Relations between Putin and the Obama administration have deteriorated for months -- the showdown over Ukraine's relationship with Europe is simply the latest flashpoint.
Obama aides also vent at Russia's support for President Bashar al-Assad, which it faults for thwarting diplomatic efforts to end Syria's civil war.
"Russia needs to be a part of the solution and not be distributing so much more weapons and so much more aid that they're in fact enabling Assad to double-down," said Secretary of State John Kerry on Monday.
Putin's decision to harbor fugitive US intelligence leaker Edward Snowden, which carried the whiff of his KGB past, caused Obama to abort a planned summit last year.
But letting US-Russia relations further shred is also not an option.
This is one reason why the administration highlights its deal with Russia requiring Assad to destroy chemical weapons last year -- even if it is well behind schedule.
"It behooves the administration to recognize that we are going to need the Russian partnership in terms of Iran, counter-terrorism and in many areas," said Matthew Rojansky, a Russia expert at the Wilson Center.
But forging a policy to deal with Putin who seems determined to thwart Washington, is complicated.
Each dispute, whether over Syria or Ukraine, exposes Obama to claims he is weak and inconsistent, from domestic foes who saw his earlier "reset" of ties with Moscow as a pipe dream.
"I don't think there's a competition between the United States and Russia," Obama said in Mexico on Wednesday.
"Mr Putin has a different view on many ... issues. I don't think that there's any secret on that.
"Our approach as the United States is not to see these as some Cold War chessboard in which we're in competition with Russia."
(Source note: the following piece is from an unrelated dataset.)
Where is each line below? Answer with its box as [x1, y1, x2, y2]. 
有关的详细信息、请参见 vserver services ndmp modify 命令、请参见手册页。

Obama had originally hoped to work with Putin, when he returned as president in 2012 -- famously telling then Russian leader Dmitry Medvedev he could be more "flexible" over a row over a US missile defense shield after his own reelection the same year.
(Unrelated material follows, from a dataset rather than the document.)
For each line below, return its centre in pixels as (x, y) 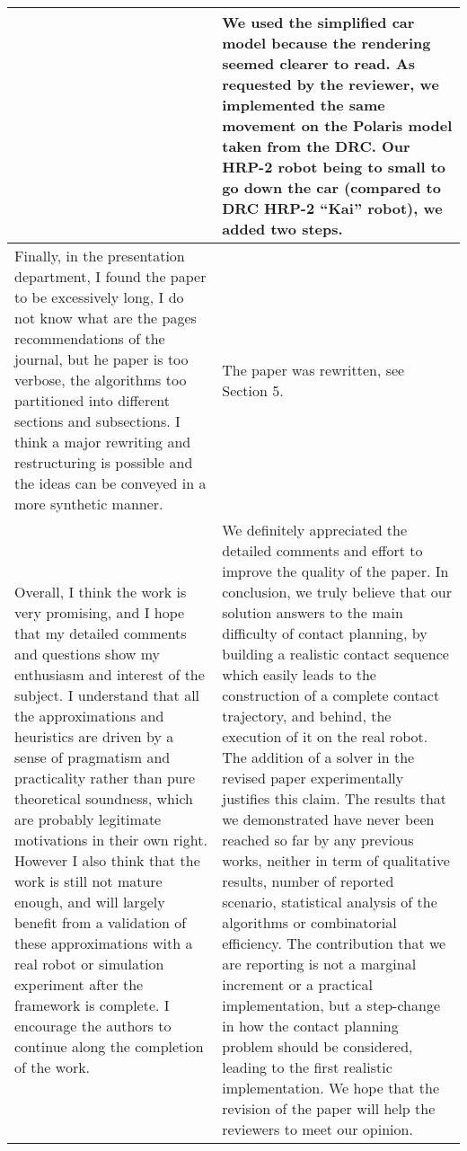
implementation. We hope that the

But Putin snuffed out the "reset" under which Medvedev and Obama sealed a nuclear arms treaty, tightened sanctions on Iran and ate lunch together at "Ray's Hell Burger" a restaurant a few miles from the White House.
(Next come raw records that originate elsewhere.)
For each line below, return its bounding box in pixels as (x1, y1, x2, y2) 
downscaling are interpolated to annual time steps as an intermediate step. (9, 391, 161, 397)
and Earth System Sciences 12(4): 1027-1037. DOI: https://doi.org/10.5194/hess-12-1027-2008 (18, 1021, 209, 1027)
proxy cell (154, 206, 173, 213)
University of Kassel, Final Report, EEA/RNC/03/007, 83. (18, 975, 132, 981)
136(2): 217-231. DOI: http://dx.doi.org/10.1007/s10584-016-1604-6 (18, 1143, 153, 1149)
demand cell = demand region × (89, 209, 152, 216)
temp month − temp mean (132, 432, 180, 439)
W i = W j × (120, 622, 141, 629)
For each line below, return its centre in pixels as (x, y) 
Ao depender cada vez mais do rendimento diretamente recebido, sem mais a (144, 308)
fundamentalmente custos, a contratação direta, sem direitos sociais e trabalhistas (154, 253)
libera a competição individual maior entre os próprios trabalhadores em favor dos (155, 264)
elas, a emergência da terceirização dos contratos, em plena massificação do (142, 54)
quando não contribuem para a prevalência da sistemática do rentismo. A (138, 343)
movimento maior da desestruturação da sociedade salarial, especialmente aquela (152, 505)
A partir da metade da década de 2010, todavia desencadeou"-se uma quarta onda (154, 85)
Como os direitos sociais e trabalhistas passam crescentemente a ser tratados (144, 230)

- Things started badly and went downhill -
Putin started out by snubbing a G8 summit at Camp David, and things went downhill from there.
But while they may be at odds over Syria and Ukraine, both former Soviet client states, Washington and Moscow have yet to split over Iran -- and that may be key to Obama's policy stance.
Russia and the United States are members of the P5 plus one grouping of world powers negotiating with Tehran over its nuclear weapons program.
A deal to thwart an Iranian bomb would be the prime achievement of Obama's second term -- and would likely be impossible without Russia's help.
Washington might be outraged when it sees human rights crushed when Ukrainian troops fire on protesters in Kiev -- and will likely impose sanctions as a result.
But no one is arguing the showdown is a dominant national interest.
In Ukraine, "the stakes for Russia are simply far higher than for the United States, as much as we profess deep concern," Rojansky said.